BES 10 config for Active Sync

I dont think for active sync it will go through BB infrastructure as its more like ActiveSync for Iphone\Other devices

- Rancy

You either are using BES which means installing the Blackberry server software or you are using Activesync, which means installing nothing and using the server as it is.

What version of Exchange do you have?

What do you plan to use for your BB10 devices?  BES or Activesync?

How to Configure ActiveSync on BlackBerry Z10 device
http://www.z10case.com/2013/03/how-to-configure-activesync-on-blackberry-z10-device.html

How to set up Outlook to wirelessly synchronize your contacts and calendar with a BlackBerry Z10 smartphone
http://helpblog.blackberry.com/2013/02/how-to-setup-outlook-to-wirelessly-synchronize-your-contacts-and-calendar-with-a-blackberry-z10-smartphone/

Active-Sync with BB is even like normal activesync but just few articles that can help you better with BB Z10 as its too new and not many know about its functions\features

- Rancy

Yes we have BES5 and just installed BES10 (BDS, MDS).

Exchange 2010

BES if possible.  But i believe MPI has gone now for BES10..

Hmm, so what's the point in having BES10 (MDM, UDS & BDS) as there is more to go wrong...?  
Would make sense to use an MDM cloud provider no?

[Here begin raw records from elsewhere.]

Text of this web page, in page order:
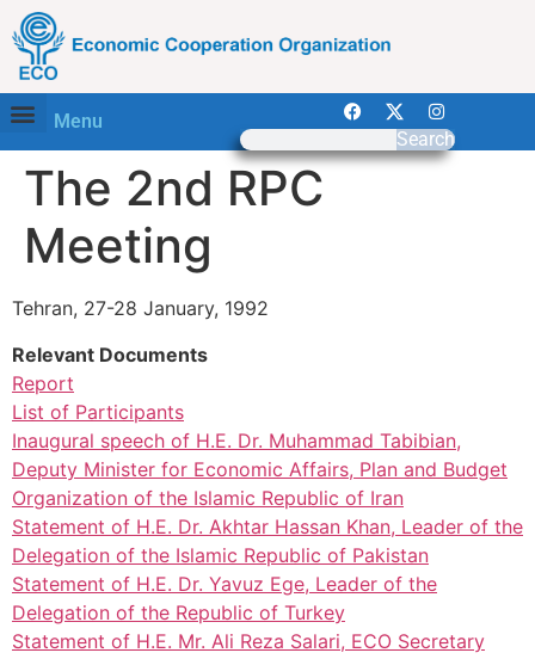
Menu
Search
The 2nd RPC
Meeting
Tehran, 27-28 January, 1992
Relevant Documents
Report
List of Participants
Inaugural speech of H.E. Dr. Muhammad Tabibian,
Deputy Minister for Economic Affairs, Plan and Budget
Organization of the Islamic Republic of Iran
Statement of H.E. Dr. Akhtar Hassan Khan, Leader of the
Delegation of the Islamic Republic of Pakistan
Statement of H.E. Dr. Yavuz Ege, Leader of the
Delegation of the Republic of Turkey
Statement of H.E. Mr. Ali Reza Salari, ECO Secretary
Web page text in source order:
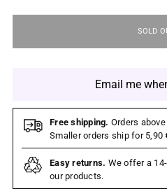
SOLD
Email me
Free shipping. Orders
Smaller orders ship for 5,90
Easy returns. We offer a
our products.
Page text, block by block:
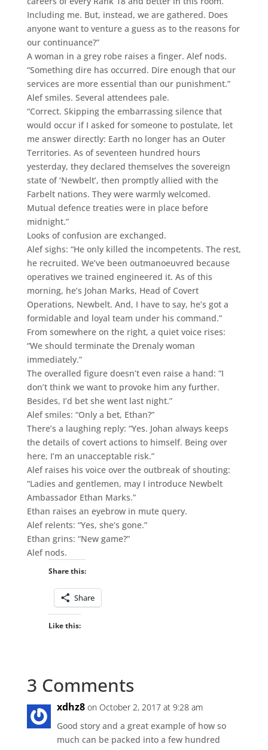
Including me. But, instead, we are gathered. Does
anyone want to venture a guess as to the reasons for
our continuance?”
A woman in a grey robe raises a finger. Alef nods.
“Something dire has occurred. Dire enough that our
services are more essential than our punishment.”
Alef smiles. Several attendees pale.
“Correct. Skipping the embarrassing silence that
would occur if I asked for someone to postulate, let
me answer directly: Earth no longer has an Outer
Territories. As of seventeen hundred hours
yesterday, they declared themselves the sovereign
state of ‘Newbelt’, then promptly allied with the
Farbelt nations. They were warmly welcomed.
Mutual defence treaties were in place before
midnight.”
Looks of confusion are exchanged.
Alef sighs: “He only killed the incompetents. The rest,
he recruited. We’ve been outmanoeuvred because
operatives we trained engineered it. As of this
morning, he’s Johan Marks, Head of Covert
Operations, Newbelt. And, I have to say, he’s got a
formidable and loyal team under his command.”
From somewhere on the right, a quiet voice rises:
“We should terminate the Drenaly woman
immediately.”
The overalled figure doesn’t even raise a hand: “I
don’t think we want to provoke him any further.
Besides, I’d bet she went last night.”
Alef smiles: “Only a bet, Ethan?”
There’s a laughing reply: “Yes. Johan always keeps
the details of covert actions to himself. Being over
here, I’m an unacceptable risk.”
Alef raises his voice over the outbreak of shouting:
“Ladies and gentlemen, may I introduce Newbelt
Ambassador Ethan Marks.”
Ethan raises an eyebrow in mute query.
Alef relents: “Yes, she’s gone.”
Ethan grins: “New game?”
Alef nods.
Share this:
Share
Like this:
3 Comments
xdhz8 on October 2, 2017 at 9:28 am
Good story and a great example of how so
much can be packed into a few hundred
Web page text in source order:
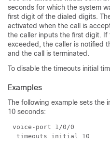
seconds for which the system
first digit of the dialed digits.
activated when the call is
the caller inputs the first digit.
exceeded, the caller is notified
and the call is terminated.
To disable the timeouts initial
Examples
The following example sets the
10 seconds:
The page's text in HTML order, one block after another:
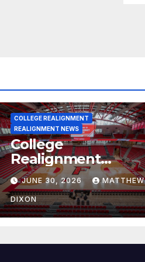
COLLEGE REALIGNMENT
REALIGNMENT NEWS
College
Realignment
Report for June 30,
2026
JUNE 30, 2026 MATTHEW
DIXON
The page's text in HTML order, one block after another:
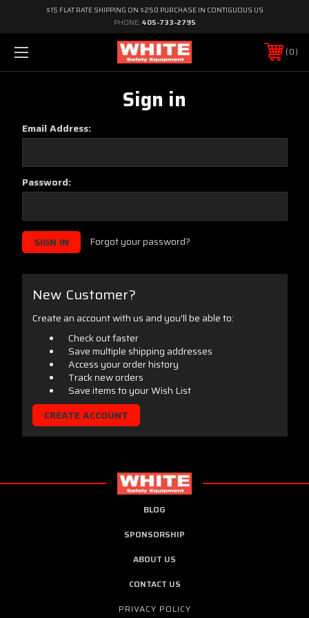
$15 FLAT RATE SHIPPING ON $250 PURCHASE IN CONTIGUOUS US
PHONE: 405-733-2795
0
Sign in
Email Address:
Password:
Forgot your password?
New Customer?
Create an account with us and you'll be able to:
Check out faster
Save multiple shipping addresses
Access your order history
Track new orders
Save items to your Wish List
CREATE ACCOUNT
BLOG
SPONSORSHIP
ABOUT US
CONTACT US
PRIVACY POLICY
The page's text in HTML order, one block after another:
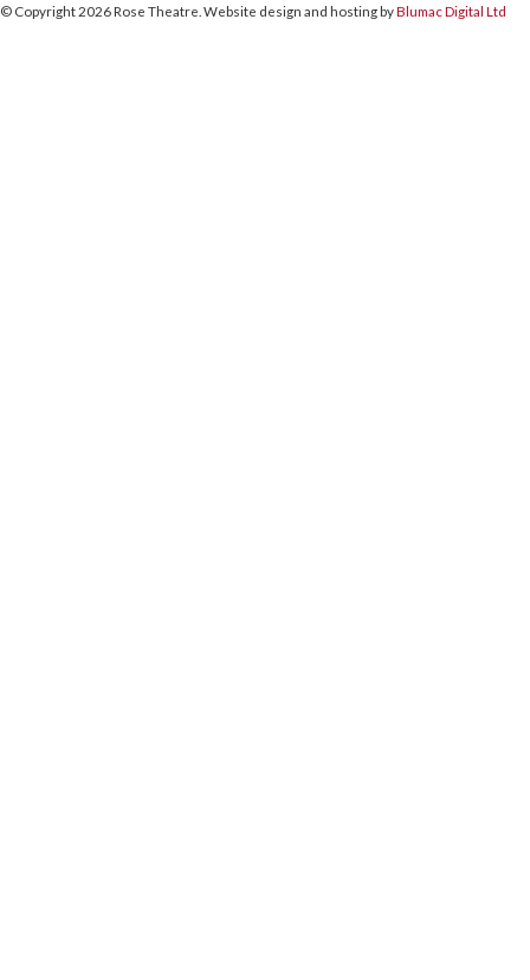
© Copyright 2026 Rose Theatre. Website design and hosting byBlumac Digital Ltd
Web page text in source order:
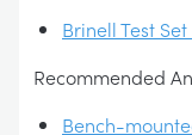
Brinell Test
Recommended
Bench-
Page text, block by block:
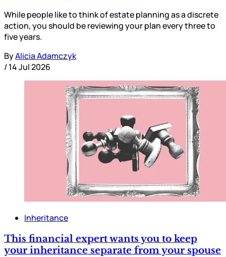
While people like to think of estate planning as a discrete
action, you should be reviewing your plan every three to
five years.
ByAlicia Adamczyk
/14 Jul 2026
Inheritance
This financial expert wants you to keep
your inheritance separate from your spouse
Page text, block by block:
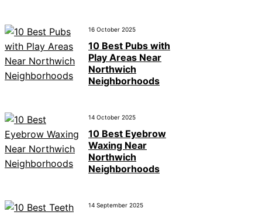
16 October 2025
10 Best Pubs with
Play Areas Near
Northwich
Neighborhoods
14 October 2025
10 Best Eyebrow
Waxing Near
Northwich
Neighborhoods
14 September 2025
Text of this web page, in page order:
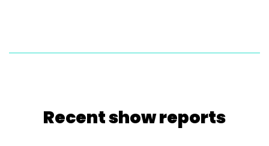
Recent show reports
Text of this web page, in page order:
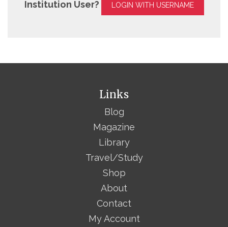
Institution User? LOGIN WITH USERNAME
Links
Blog
Magazine
Library
Travel/Study
Shop
About
Contact
My Account
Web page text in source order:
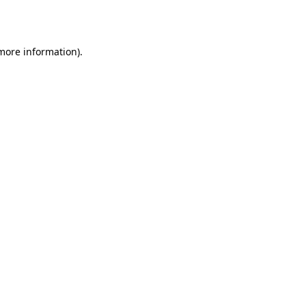
information).

Look if its Active sync its straight forward if otherwise you have kindof failover between BES Server functionality and ActiveSync

- Rancy

You are talking acronyms that I have no idea about.  Blackberrys don't feature in my life and I only have one customer with them and one that went the BB route despite me advising them against it and they now use iPhones!

BB10's now have Activesync built in to them - finally - so you don't have to use their clunky software, install anything extra on the servers to get full mail, contacts, calendar sync etc.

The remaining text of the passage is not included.